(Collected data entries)
==========

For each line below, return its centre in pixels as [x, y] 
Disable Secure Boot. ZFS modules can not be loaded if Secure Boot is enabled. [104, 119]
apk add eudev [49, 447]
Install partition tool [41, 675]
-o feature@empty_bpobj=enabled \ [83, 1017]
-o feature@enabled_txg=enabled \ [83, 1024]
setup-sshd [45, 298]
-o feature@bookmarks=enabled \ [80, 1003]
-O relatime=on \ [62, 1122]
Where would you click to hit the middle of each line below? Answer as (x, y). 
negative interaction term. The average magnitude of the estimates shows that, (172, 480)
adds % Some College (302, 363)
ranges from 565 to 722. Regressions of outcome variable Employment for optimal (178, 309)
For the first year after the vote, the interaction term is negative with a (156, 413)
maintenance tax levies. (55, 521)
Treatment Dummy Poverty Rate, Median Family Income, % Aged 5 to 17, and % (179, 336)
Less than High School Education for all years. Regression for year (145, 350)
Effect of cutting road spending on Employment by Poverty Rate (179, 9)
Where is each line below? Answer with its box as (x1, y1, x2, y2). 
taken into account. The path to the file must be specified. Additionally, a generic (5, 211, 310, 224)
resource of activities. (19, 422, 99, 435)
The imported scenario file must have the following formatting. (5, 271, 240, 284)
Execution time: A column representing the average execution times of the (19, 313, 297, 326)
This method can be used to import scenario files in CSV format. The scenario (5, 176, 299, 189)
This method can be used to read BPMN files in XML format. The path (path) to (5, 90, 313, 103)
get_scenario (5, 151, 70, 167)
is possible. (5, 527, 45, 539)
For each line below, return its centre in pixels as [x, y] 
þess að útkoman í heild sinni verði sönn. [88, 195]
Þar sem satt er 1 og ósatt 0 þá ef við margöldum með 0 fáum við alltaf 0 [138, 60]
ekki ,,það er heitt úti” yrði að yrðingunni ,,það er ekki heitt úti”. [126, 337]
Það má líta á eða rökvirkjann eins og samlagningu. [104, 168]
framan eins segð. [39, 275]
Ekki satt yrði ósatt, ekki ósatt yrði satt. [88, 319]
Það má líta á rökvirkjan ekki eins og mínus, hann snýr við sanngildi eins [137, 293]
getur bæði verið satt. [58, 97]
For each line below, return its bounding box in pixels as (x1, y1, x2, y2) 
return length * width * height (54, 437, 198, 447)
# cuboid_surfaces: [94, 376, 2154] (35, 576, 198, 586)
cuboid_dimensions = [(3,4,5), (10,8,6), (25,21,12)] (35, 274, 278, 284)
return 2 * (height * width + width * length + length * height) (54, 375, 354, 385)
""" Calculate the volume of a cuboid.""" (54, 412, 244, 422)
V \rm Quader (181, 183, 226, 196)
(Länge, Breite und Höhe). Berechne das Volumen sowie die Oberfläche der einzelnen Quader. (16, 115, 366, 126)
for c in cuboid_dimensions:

==========

* Exercise prompt
Retype nothing except the lines from the line holding "The imported scenario" through the last line of the entries, both included.

* Result
The imported scenario file must have the following formatting. (5, 271, 240, 284)
Execution time: A column representing the average execution times of the (19, 313, 297, 326)
This method can be used to import scenario files in CSV format. The scenario (5, 176, 299, 189)
This method can be used to read BPMN files in XML format. The path (path) to (5, 90, 313, 103)
get_scenario (5, 151, 70, 167)
is possible. (5, 527, 45, 539)
For each line below, return its centre in pixels as [x, y] 
þess að útkoman í heild sinni verði sönn. [88, 195]
Þar sem satt er 1 og ósatt 0 þá ef við margöldum með 0 fáum við alltaf 0 [138, 60]
ekki ,,það er heitt úti” yrði að yrðingunni ,,það er ekki heitt úti”. [126, 337]
Það má líta á eða rökvirkjann eins og samlagningu. [104, 168]
framan eins segð. [39, 275]
Ekki satt yrði ósatt, ekki ósatt yrði satt. [88, 319]
Það má líta á rökvirkjan ekki eins og mínus, hann snýr við sanngildi eins [137, 293]
getur bæði verið satt. [58, 97]
For each line below, return its bounding box in pixels as (x1, y1, x2, y2) 
return length * width * height (54, 437, 198, 447)
# cuboid_surfaces: [94, 376, 2154] (35, 576, 198, 586)
cuboid_dimensions = [(3,4,5), (10,8,6), (25,21,12)] (35, 274, 278, 284)
return 2 * (height * width + width * length + length * height) (54, 375, 354, 385)
""" Calculate the volume of a cuboid.""" (54, 412, 244, 422)
V \rm Quader (181, 183, 226, 196)
(Länge, Breite und Höhe). Berechne das Volumen sowie die Oberfläche der einzelnen Quader. (16, 115, 366, 126)
for c in cuboid_dimensions:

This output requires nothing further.